*** Opening of Supplied material ***

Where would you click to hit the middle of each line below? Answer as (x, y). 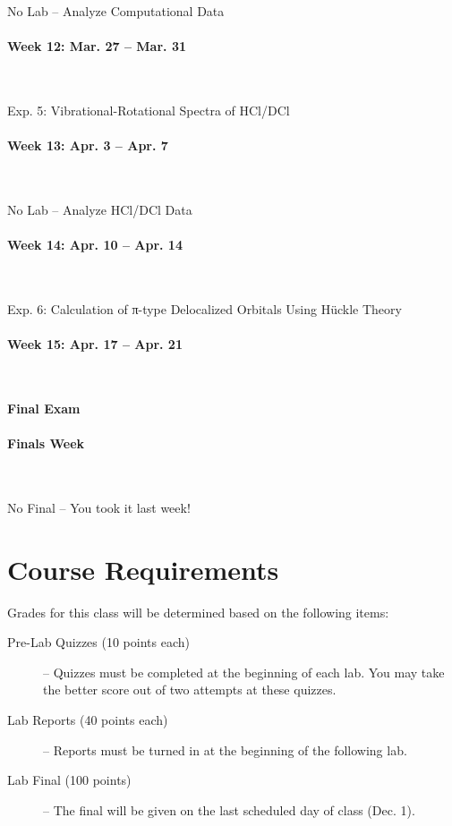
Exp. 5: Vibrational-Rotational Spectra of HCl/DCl (149, 110)
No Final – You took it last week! (99, 507)
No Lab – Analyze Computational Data (116, 11)
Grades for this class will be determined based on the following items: (198, 612)
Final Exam (44, 408)
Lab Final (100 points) (69, 780)
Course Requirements (143, 569)
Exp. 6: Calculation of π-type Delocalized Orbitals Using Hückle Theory (205, 308)
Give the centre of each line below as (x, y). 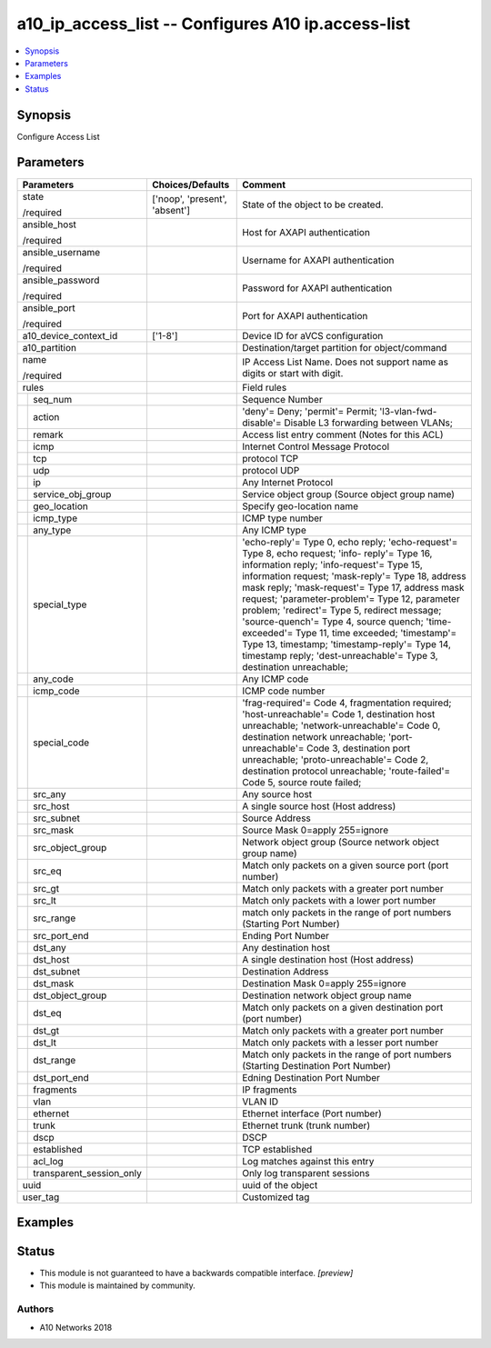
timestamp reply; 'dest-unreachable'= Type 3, (340, 655)
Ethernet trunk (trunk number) (306, 1125)
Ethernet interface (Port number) (312, 1113)
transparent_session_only (88, 1173)
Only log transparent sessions (306, 1173)
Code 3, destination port (358, 748)
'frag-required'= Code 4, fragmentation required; (347, 703)
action (46, 416)
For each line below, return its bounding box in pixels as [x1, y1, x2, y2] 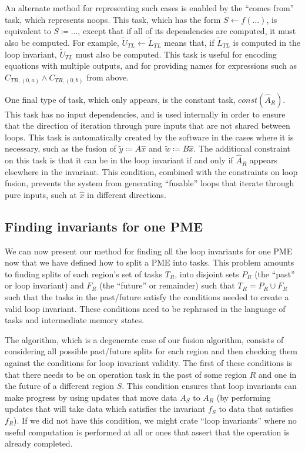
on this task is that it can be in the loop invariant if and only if [5, 154, 233, 166]
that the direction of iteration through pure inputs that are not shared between [5, 119, 290, 132]
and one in [258, 368, 297, 380]
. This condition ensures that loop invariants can [122, 380, 297, 392]
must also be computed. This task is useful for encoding [75, 48, 277, 60]
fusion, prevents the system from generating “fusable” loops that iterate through [5, 177, 294, 189]
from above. [86, 71, 129, 83]
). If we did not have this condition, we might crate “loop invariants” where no [14, 414, 297, 426]
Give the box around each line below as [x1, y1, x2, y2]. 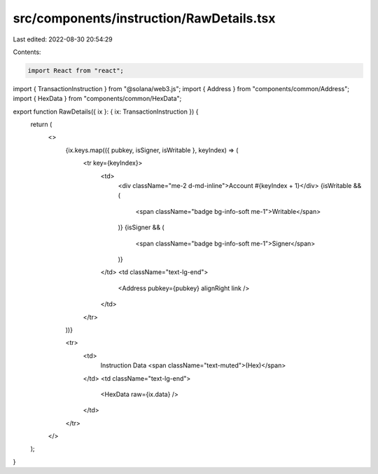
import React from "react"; [27, 67, 124, 74]
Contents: [13, 48, 41, 56]
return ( [30, 120, 52, 129]
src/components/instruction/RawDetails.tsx [13, 11, 276, 26]
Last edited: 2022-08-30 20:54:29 [13, 35, 113, 43]
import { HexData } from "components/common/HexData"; [13, 95, 182, 103]
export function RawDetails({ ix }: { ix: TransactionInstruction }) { [13, 107, 199, 116]
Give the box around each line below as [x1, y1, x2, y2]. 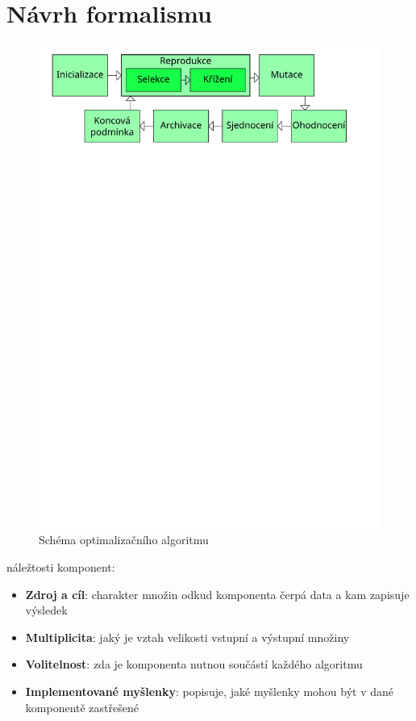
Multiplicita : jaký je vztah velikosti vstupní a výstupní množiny [25, 628, 350, 645]
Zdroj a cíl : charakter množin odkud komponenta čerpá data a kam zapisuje [25, 585, 410, 602]
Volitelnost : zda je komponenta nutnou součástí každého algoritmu [25, 656, 363, 673]
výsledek [25, 602, 68, 618]
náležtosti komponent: [6, 559, 115, 575]
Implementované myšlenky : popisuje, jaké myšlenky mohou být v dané [25, 682, 394, 699]
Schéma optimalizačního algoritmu [39, 531, 209, 548]
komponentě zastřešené [25, 698, 139, 715]
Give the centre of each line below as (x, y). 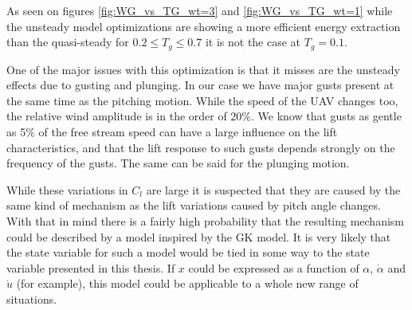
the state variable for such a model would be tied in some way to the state (188, 252)
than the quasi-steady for (68, 42)
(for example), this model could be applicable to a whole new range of (187, 283)
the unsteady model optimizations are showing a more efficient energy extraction (204, 26)
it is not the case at (253, 42)
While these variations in (67, 189)
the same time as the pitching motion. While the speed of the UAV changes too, (202, 100)
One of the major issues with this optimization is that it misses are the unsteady (203, 69)
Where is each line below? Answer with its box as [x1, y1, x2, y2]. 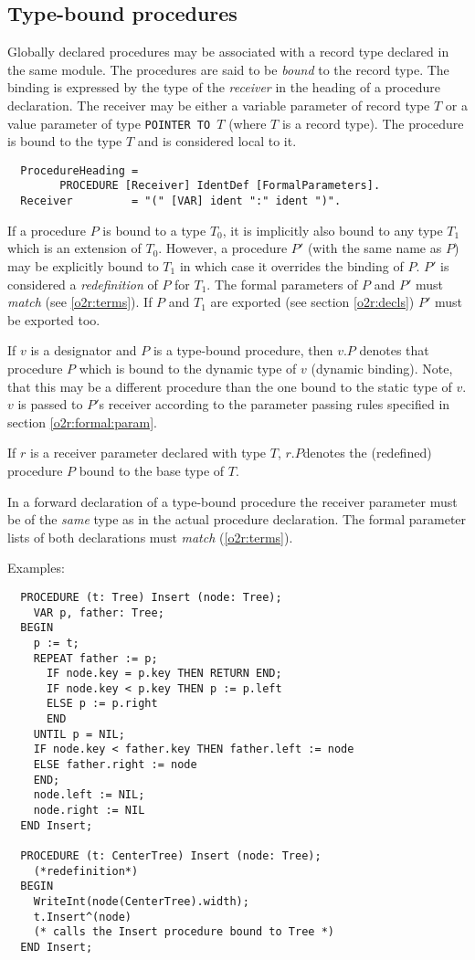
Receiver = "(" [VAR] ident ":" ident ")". [20, 195, 342, 208]
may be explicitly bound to [7, 256, 159, 275]
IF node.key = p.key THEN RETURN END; [46, 667, 282, 680]
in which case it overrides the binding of [179, 256, 404, 275]
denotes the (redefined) [302, 443, 432, 462]
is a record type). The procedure [281, 113, 464, 132]
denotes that [359, 341, 429, 360]
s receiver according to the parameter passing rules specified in [99, 395, 450, 414]
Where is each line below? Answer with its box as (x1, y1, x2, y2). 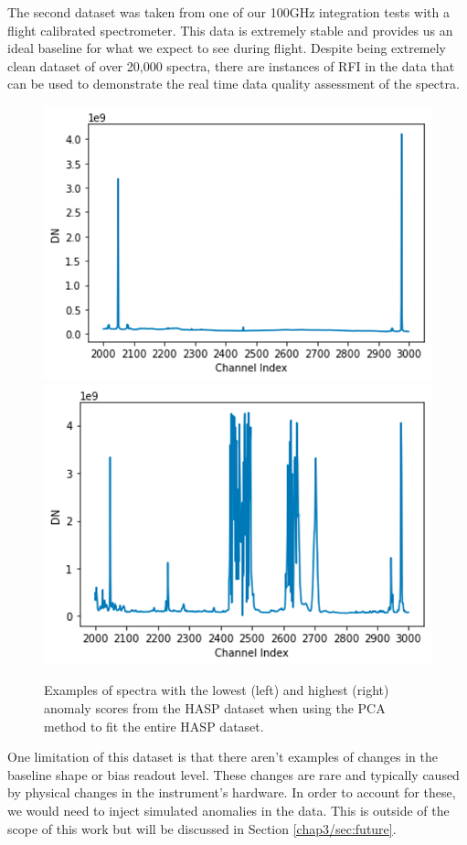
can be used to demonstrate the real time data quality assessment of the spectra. (7, 74, 460, 93)
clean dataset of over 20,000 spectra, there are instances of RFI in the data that (7, 56, 455, 75)
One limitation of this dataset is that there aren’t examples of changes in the (7, 747, 439, 766)
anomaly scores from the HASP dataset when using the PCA (44, 699, 386, 718)
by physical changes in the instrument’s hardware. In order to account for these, (7, 783, 456, 802)
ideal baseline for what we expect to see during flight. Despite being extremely (7, 38, 447, 58)
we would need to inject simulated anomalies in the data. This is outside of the (7, 801, 450, 820)
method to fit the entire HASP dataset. (44, 716, 264, 735)
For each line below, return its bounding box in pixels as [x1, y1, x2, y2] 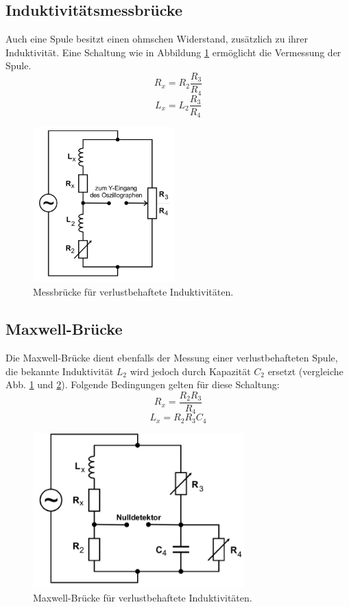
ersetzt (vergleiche [267, 364, 344, 378]
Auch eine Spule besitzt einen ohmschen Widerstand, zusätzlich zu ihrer [5, 32, 309, 46]
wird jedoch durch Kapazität [130, 364, 251, 378]
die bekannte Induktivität [5, 364, 114, 378]
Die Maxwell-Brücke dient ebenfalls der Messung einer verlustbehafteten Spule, [5, 350, 338, 365]
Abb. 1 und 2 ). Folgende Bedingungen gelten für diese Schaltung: [5, 377, 280, 392]
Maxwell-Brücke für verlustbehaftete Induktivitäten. [33, 591, 252, 605]
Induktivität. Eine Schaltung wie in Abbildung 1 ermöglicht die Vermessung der [5, 45, 341, 59]
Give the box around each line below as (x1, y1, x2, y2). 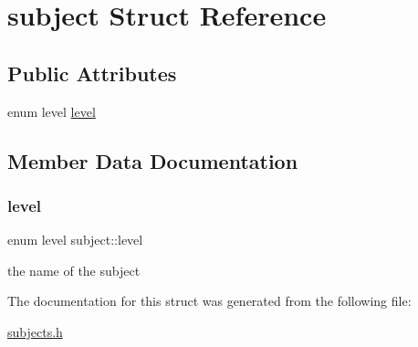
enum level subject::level (7, 230, 143, 249)
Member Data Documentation (7, 146, 298, 174)
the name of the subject (7, 260, 141, 279)
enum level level (7, 101, 96, 121)
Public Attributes (7, 58, 177, 87)
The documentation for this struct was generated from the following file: (7, 291, 412, 310)
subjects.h (7, 321, 63, 341)
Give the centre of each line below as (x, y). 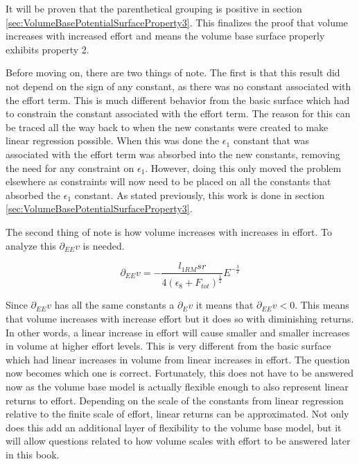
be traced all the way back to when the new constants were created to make (167, 127)
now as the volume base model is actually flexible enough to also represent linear (177, 386)
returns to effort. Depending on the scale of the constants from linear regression (175, 400)
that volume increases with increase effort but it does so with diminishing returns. (180, 318)
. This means (322, 305)
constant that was (271, 140)
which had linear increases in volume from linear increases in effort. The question (178, 359)
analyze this (31, 245)
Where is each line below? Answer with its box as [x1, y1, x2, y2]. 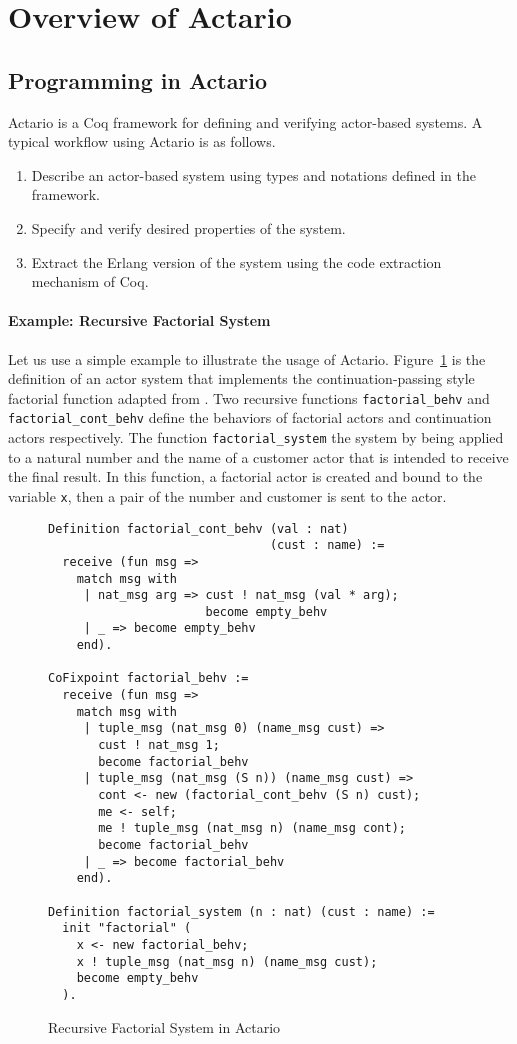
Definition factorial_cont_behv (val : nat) [48, 521, 349, 536]
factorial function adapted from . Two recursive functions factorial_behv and [8, 387, 490, 408]
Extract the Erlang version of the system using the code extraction [31, 251, 442, 272]
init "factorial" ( [62, 921, 192, 936]
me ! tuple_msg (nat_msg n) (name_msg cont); [98, 821, 406, 836]
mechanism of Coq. [31, 271, 149, 292]
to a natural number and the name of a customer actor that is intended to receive [8, 446, 509, 467]
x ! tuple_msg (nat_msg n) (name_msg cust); [76, 954, 378, 969]

*** Close of Supplied material ***

Exercise aim:
Each line in the data where the string "when" occurs should be identified and copied.

Response to the task:
anomaly scores from the HASP dataset when using the PCA (44, 699, 386, 718)
be traced all the way back to when the new constants were created to make (167, 127)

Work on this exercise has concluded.